▶ **EXERCISE PROMPT**:
Lines before the one containing "nights of the" are excluded; retype that line and all remaining lines of the material exactly.

▶ **PROVIDED MATERIAL**:
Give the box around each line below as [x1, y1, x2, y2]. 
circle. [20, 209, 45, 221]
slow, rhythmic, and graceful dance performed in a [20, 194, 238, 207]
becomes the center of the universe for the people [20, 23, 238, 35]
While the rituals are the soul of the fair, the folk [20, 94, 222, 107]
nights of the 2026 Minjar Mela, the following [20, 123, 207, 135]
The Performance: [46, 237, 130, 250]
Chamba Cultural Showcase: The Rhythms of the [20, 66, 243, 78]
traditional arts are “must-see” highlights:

▶ **PROBLEM SOLUTION**:
nights of the 2026 Minjar Mela, the following [20, 123, 207, 135]
The Performance: [46, 237, 130, 250]
Chamba Cultural Showcase: The Rhythms of the [20, 66, 243, 78]
traditional arts are “must-see” highlights:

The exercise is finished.